◆ DIRECTIONS ◆
Look through the material below and return every line that contains "decoding".

◆ DATA RECORDS ◆
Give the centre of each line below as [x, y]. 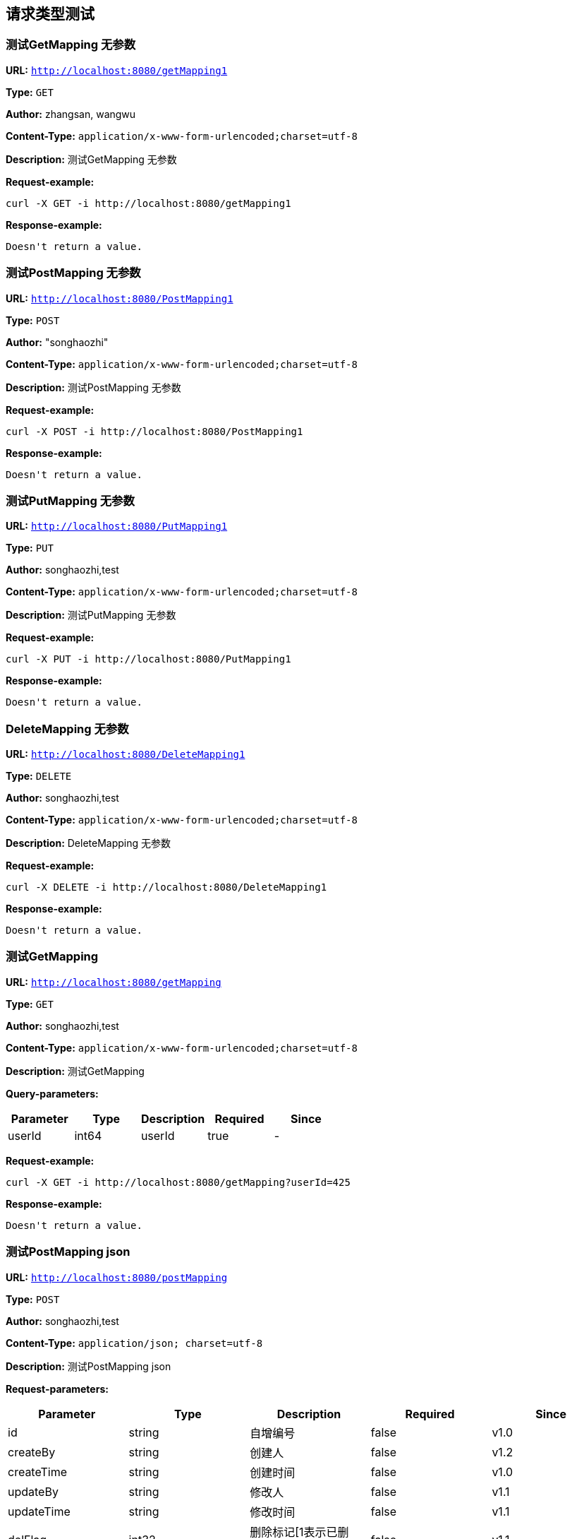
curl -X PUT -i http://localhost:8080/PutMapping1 [148, 659]
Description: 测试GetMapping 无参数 [91, 159]
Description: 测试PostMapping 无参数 [93, 387]
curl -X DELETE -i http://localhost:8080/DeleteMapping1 [166, 887]
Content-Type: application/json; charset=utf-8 [134, 1343]
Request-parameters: [57, 1389]
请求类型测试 [50, 14]
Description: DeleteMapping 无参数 [89, 843]
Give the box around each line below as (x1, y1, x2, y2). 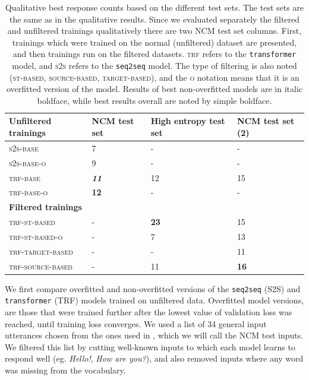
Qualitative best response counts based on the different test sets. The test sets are (5, 1, 304, 13)
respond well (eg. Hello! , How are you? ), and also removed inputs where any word (5, 352, 304, 365)
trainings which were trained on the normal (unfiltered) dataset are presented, (12, 36, 297, 48)
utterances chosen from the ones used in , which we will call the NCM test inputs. (5, 329, 304, 341)
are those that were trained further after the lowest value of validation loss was (5, 306, 292, 318)
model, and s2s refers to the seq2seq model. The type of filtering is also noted (12, 59, 297, 72)
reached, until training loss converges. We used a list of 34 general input (5, 317, 267, 330)
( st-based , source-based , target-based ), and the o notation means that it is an (10, 71, 299, 83)
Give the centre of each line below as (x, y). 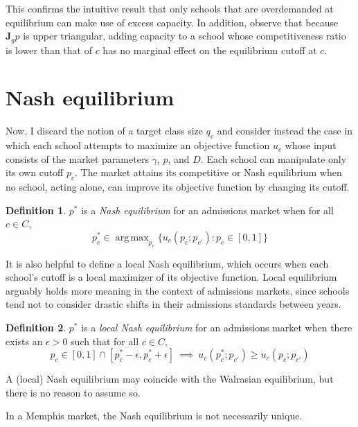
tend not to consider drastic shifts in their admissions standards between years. (173, 304)
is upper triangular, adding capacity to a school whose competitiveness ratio (185, 36)
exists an (24, 341)
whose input (311, 145)
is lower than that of (49, 50)
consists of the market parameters (77, 158)
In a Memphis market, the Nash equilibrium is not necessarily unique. (154, 416)
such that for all (105, 341)
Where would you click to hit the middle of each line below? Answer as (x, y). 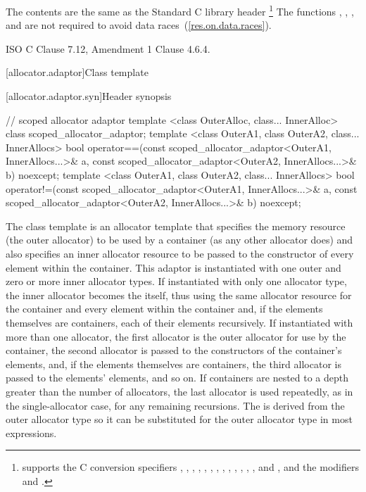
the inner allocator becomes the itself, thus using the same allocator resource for (179, 295)
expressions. (31, 433)
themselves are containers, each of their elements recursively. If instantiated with (179, 322)
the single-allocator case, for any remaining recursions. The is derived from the (175, 405)
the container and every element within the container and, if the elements (164, 309)
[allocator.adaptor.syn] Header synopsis (89, 96)
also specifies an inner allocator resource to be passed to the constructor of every (180, 253)
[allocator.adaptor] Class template (77, 72)
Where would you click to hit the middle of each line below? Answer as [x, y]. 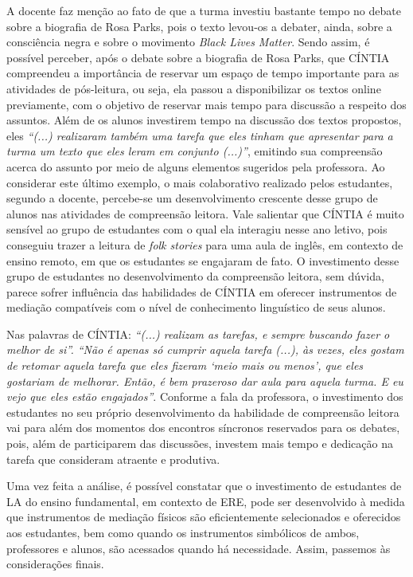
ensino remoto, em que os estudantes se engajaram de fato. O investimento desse [203, 260]
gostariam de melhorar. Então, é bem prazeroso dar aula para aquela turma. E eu [205, 381]
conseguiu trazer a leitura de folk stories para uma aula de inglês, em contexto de [205, 244]
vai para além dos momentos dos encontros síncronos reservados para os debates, [203, 428]
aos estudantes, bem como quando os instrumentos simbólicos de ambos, [183, 532]
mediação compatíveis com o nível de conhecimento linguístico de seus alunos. [196, 307]
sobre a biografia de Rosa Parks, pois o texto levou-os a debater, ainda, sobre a [199, 26]
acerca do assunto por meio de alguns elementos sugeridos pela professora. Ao [196, 166]
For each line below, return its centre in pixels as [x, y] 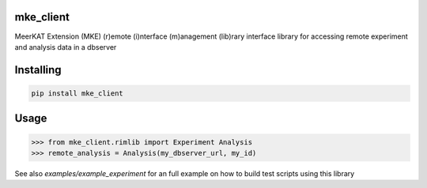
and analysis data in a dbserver [66, 47]
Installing [38, 70]
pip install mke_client [77, 93]
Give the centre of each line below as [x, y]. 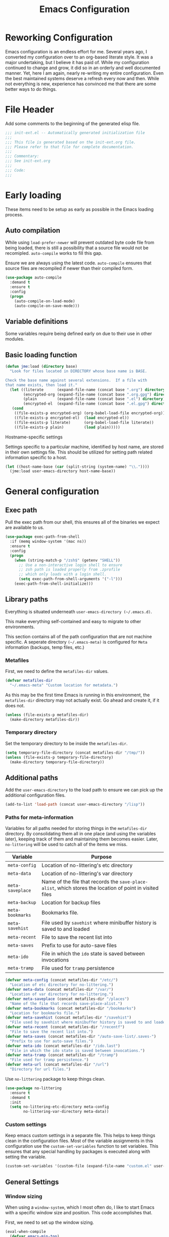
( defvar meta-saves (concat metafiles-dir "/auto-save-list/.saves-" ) [81, 1036]
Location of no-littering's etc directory [87, 865]
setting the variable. [26, 1157]
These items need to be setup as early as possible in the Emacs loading [79, 209]
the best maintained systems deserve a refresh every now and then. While [82, 78]
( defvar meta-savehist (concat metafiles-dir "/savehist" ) [68, 1018]
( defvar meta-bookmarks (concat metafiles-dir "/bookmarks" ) [71, 1008]
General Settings [32, 1182]
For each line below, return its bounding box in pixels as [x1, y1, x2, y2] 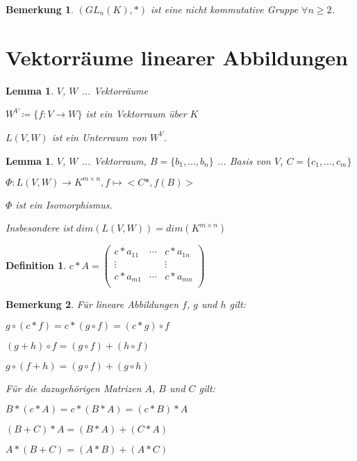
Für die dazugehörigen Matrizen [6, 380, 142, 395]
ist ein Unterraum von [51, 129, 147, 144]
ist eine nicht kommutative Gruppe [150, 2, 299, 16]
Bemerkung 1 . [6, 2, 74, 16]
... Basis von [217, 153, 271, 168]
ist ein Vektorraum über [85, 106, 187, 121]
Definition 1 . [6, 257, 67, 272]
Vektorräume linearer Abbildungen [6, 42, 348, 71]
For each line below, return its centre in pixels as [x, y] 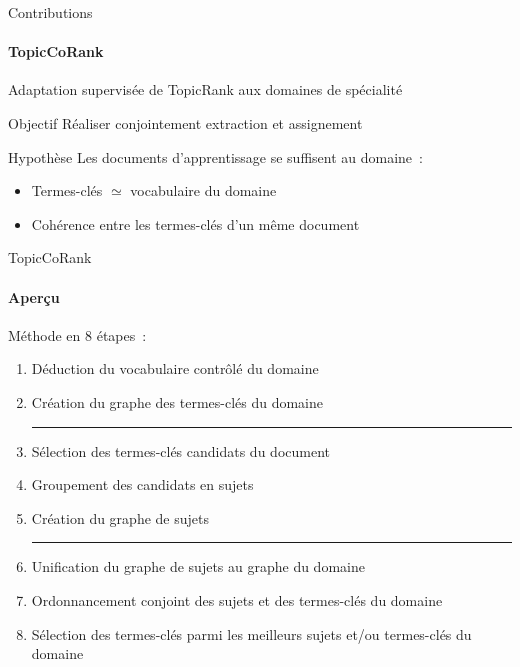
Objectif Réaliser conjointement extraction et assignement [185, 122]
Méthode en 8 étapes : [77, 334]
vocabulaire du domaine [203, 190]
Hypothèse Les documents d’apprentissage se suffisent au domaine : [215, 156]
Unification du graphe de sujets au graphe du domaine [198, 566]
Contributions [50, 12]
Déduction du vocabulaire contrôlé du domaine [175, 368]
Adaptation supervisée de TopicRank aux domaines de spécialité [205, 89]
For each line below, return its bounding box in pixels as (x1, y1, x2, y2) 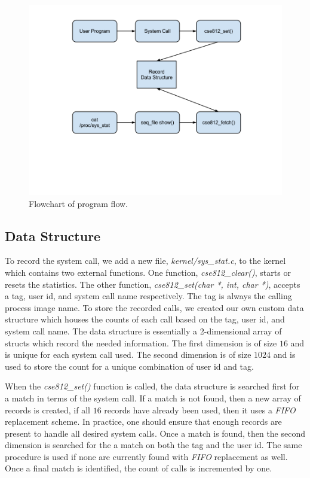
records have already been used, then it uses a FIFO (104, 403, 296, 416)
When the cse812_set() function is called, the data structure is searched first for (5, 380, 300, 392)
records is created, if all (5, 403, 90, 416)
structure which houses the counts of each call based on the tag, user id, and (5, 313, 285, 325)
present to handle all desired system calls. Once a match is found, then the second (5, 427, 306, 439)
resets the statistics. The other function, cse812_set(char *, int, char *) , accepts (5, 278, 300, 290)
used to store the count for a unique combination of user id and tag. (5, 360, 254, 372)
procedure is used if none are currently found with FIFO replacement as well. (5, 450, 288, 462)
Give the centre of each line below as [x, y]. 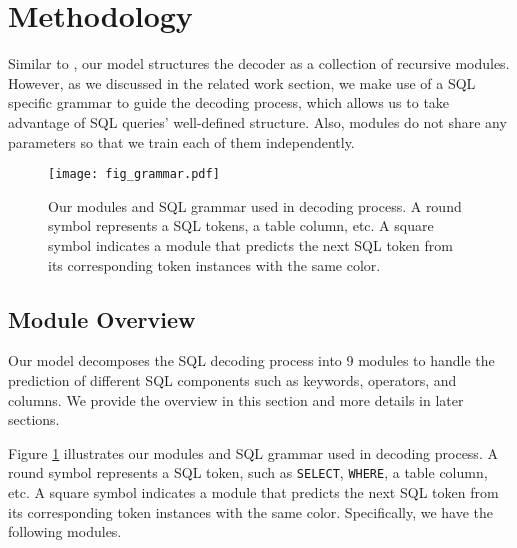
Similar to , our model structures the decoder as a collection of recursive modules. [259, 63]
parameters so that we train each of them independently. [181, 141]
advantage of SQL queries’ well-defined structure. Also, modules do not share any [257, 121]
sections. [34, 419]
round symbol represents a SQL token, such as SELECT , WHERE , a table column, [248, 472]
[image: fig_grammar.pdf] [134, 174]
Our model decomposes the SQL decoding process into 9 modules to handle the [251, 360]
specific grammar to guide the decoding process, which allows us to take [229, 102]
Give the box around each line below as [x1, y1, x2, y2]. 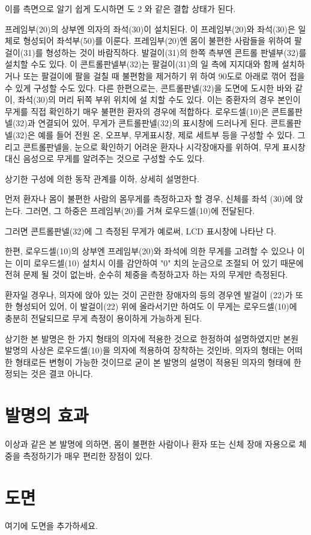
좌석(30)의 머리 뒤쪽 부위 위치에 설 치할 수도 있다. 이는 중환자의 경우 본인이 [17, 93, 301, 106]
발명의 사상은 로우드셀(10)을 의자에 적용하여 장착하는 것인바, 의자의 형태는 [5, 344, 285, 356]
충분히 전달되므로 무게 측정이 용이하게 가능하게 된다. [5, 312, 202, 325]
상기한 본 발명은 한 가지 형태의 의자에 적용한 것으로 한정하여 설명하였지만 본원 [5, 332, 299, 344]
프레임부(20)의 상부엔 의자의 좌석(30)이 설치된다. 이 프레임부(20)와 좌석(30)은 [5, 22, 295, 35]
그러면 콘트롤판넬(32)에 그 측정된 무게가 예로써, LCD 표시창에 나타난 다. [5, 224, 276, 237]
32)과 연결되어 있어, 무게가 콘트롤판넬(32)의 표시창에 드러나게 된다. [16, 117, 268, 129]
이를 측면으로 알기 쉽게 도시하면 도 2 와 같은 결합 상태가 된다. [5, 2, 236, 14]
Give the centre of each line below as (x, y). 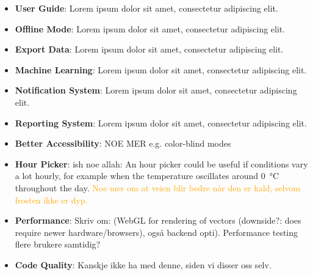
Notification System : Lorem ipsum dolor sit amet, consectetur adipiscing (156, 90)
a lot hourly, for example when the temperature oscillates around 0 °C (147, 176)
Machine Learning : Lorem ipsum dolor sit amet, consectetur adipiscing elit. (161, 69)
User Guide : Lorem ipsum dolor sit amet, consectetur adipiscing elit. (146, 8)
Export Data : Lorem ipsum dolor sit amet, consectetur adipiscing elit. (149, 49)
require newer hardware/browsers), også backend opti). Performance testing (156, 232)
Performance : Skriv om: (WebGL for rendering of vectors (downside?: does (158, 220)
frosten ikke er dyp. (51, 200)
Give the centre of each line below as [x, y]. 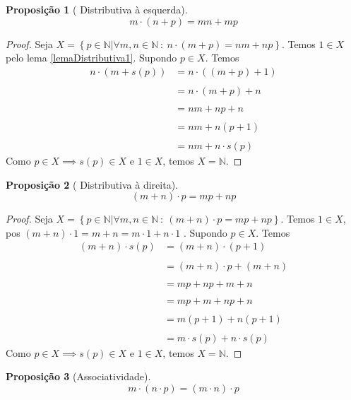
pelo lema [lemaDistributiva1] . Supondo [91, 58]
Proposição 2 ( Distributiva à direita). [92, 184]
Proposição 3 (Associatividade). [78, 376]
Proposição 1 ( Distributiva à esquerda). [97, 9]
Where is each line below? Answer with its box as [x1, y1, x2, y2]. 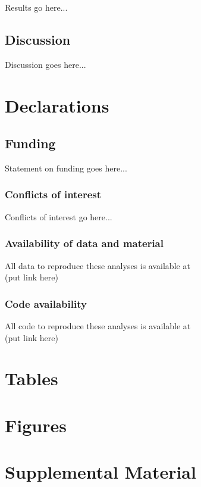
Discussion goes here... [5, 58, 86, 70]
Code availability [5, 296, 87, 311]
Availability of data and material [5, 236, 164, 251]
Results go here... [5, 1, 68, 13]
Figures [5, 413, 67, 437]
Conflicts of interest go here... [5, 210, 112, 223]
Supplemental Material [5, 460, 196, 484]
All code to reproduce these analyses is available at [5, 320, 191, 332]
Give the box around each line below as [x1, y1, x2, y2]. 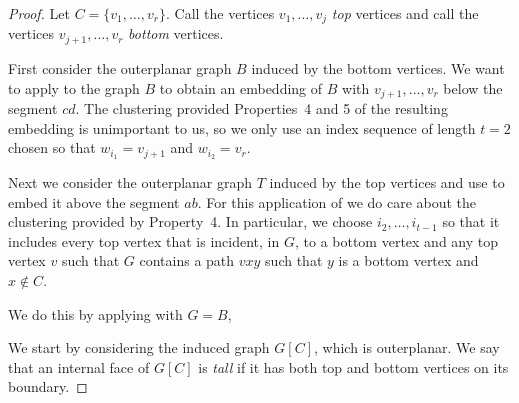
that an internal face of [8, 356, 150, 377]
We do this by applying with [8, 303, 183, 324]
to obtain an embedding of [159, 77, 323, 98]
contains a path [139, 250, 235, 271]
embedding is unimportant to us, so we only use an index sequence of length [8, 117, 476, 138]
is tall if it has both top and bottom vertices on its [198, 356, 509, 377]
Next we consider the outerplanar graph [8, 172, 253, 192]
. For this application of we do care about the [197, 191, 477, 212]
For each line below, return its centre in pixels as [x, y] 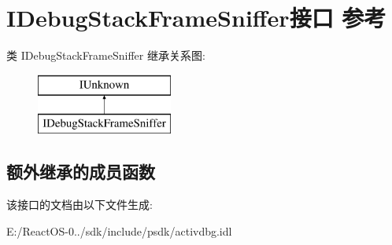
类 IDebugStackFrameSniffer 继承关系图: [106, 55]
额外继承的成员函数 [81, 172]
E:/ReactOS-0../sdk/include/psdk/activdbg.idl [119, 230]
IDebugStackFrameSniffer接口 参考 [196, 18]
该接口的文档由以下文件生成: [80, 205]
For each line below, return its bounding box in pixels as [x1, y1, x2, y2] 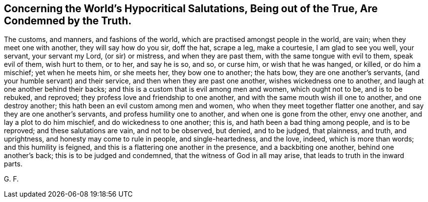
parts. [4, 160, 22, 168]
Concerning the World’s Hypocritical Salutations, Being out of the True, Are [4, 2, 378, 15]
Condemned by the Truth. [4, 15, 132, 27]
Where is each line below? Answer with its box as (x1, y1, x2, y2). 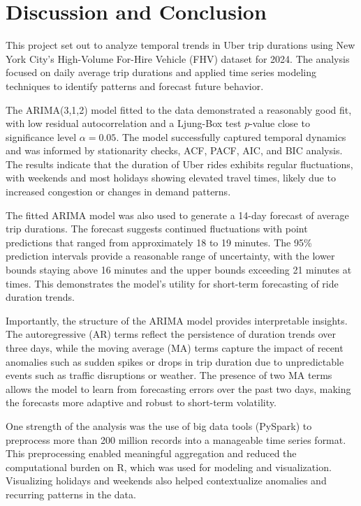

◆ SOLUTION FOR THIS TASK ◆
Our model decomposes the SQL decoding process into 9 modules to handle the [251, 360]
specific grammar to guide the decoding process, which allows us to take [229, 102]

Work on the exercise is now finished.